Segment Open

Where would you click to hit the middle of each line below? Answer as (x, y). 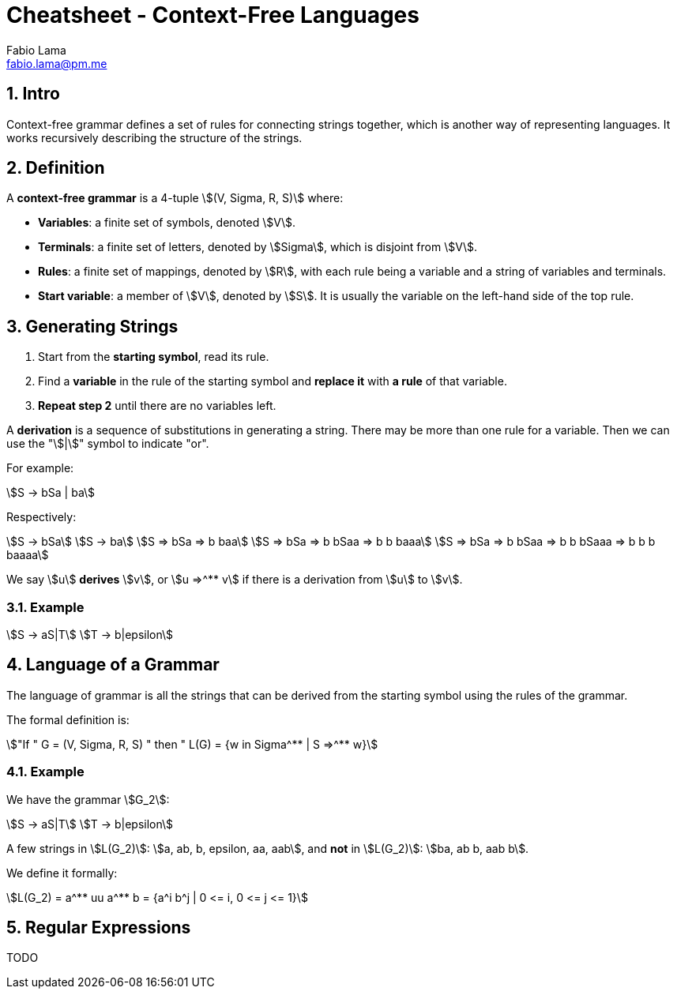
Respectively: (41, 517)
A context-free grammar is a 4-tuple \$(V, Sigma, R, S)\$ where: (175, 198)
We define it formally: (62, 873)
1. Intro (33, 94)
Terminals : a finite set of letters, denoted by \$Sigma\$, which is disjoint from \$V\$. (258, 247)
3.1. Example (45, 607)
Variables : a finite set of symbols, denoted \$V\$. (167, 223)
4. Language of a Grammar (113, 665)
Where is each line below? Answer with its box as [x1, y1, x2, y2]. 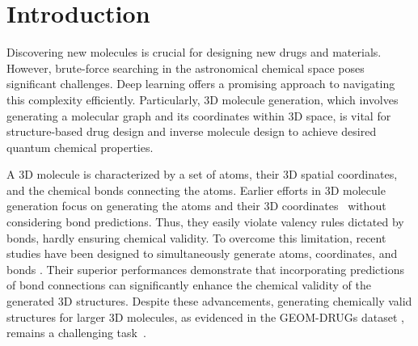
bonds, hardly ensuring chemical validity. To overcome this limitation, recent [6, 229, 386, 246]
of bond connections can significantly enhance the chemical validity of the [6, 276, 371, 293]
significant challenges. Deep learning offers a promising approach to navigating [6, 75, 395, 92]
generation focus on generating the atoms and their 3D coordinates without [6, 197, 386, 214]
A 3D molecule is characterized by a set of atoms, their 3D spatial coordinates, [6, 166, 398, 183]
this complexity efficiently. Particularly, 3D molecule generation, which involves [6, 91, 399, 108]
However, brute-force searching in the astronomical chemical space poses [6, 59, 365, 76]
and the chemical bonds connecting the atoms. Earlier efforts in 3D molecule [6, 181, 386, 198]
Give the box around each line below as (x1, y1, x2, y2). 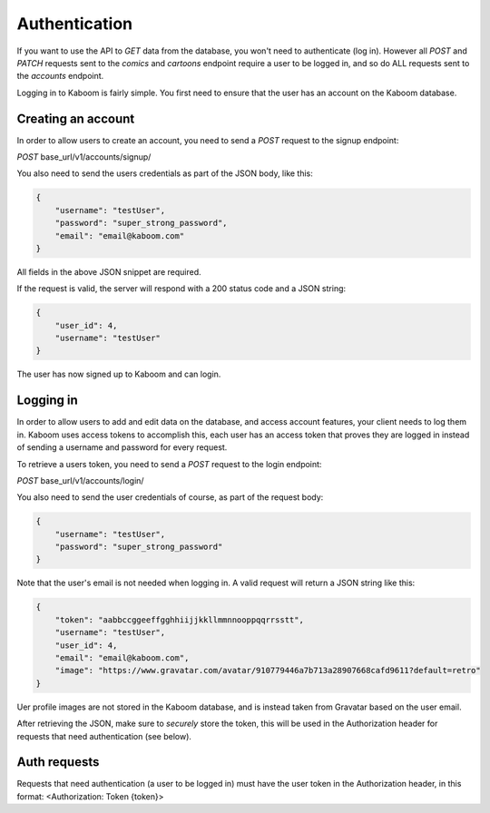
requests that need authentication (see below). (16, 730, 192, 741)
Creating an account (16, 111, 135, 126)
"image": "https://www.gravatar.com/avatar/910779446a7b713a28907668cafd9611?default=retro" (54, 665, 481, 676)
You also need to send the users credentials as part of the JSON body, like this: (16, 168, 313, 179)
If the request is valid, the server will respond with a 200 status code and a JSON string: (16, 283, 347, 294)
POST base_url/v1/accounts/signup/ (16, 152, 152, 162)
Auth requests (16, 754, 100, 770)
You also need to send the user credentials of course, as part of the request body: (16, 492, 324, 503)
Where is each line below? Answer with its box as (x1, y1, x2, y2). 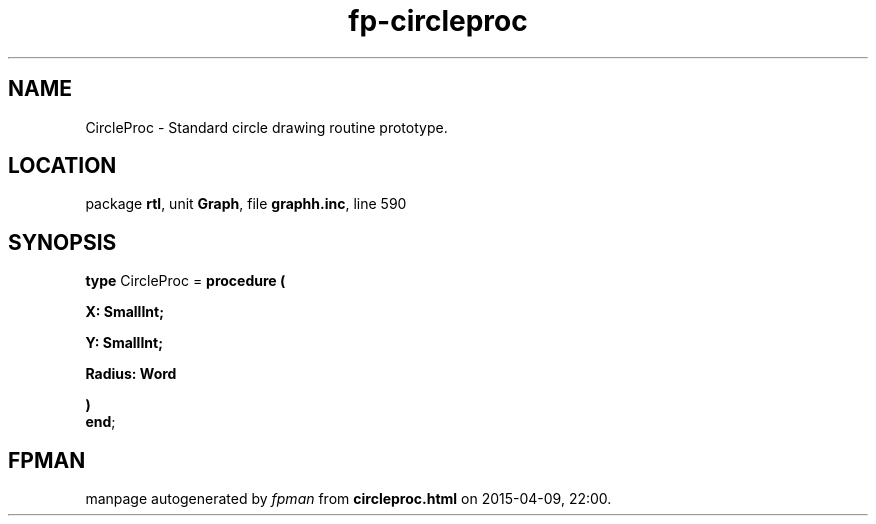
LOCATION (8, 153, 117, 179)
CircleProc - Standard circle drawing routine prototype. (85, 118, 448, 136)
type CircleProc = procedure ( (85, 272, 286, 290)
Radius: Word (85, 365, 177, 383)
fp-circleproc (348, 4, 528, 38)
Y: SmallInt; (85, 334, 163, 352)
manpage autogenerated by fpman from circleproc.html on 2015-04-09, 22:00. (85, 490, 612, 508)
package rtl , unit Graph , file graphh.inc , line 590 (85, 195, 407, 213)
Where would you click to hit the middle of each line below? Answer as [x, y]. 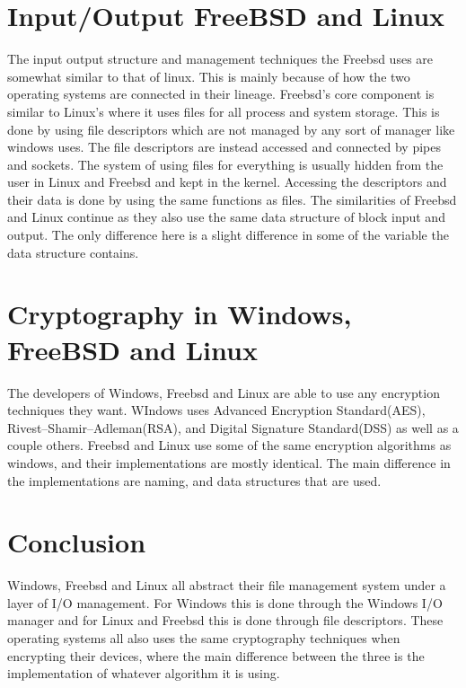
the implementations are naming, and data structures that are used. [194, 480]
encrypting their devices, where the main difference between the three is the [216, 655]
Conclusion [77, 542]
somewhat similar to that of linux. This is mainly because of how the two [209, 76]
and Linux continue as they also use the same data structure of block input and [226, 217]
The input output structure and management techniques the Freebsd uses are [220, 59]
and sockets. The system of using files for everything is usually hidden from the [225, 164]
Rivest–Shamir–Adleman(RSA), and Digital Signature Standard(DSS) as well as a [233, 427]
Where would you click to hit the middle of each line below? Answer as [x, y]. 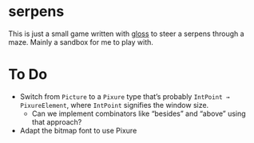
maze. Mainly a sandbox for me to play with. [81, 42]
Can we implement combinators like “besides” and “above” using [139, 113]
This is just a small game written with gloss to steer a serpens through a [127, 34]
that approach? [57, 121]
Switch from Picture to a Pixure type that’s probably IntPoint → [125, 96]
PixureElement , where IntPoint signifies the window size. [114, 105]
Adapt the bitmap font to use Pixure [78, 130]

Segment Closed

▶ _Your assignment_:
Repeat the listing above exactly from its first line to the line containing "significant challenges. Deep", both included, and omit the pictures.

▶ _Solution below_:
Where would you click to hit the middle of each line below? Answer as (x, y). 
Respectively: (41, 517)
A context-free grammar is a 4-tuple \$(V, Sigma, R, S)\$ where: (175, 198)
We define it formally: (62, 873)
1. Intro (33, 94)
Terminals : a finite set of letters, denoted by \$Sigma\$, which is disjoint from \$V\$. (258, 247)
3.1. Example (45, 607)
Variables : a finite set of symbols, denoted \$V\$. (167, 223)
4. Language of a Grammar (113, 665)
Where is each line below? Answer with its box as [x1, y1, x2, y2]. 
bonds, hardly ensuring chemical validity. To overcome this limitation, recent [6, 229, 386, 246]
of bond connections can significantly enhance the chemical validity of the [6, 276, 371, 293]
significant challenges. Deep learning offers a promising approach to navigating [6, 75, 395, 92]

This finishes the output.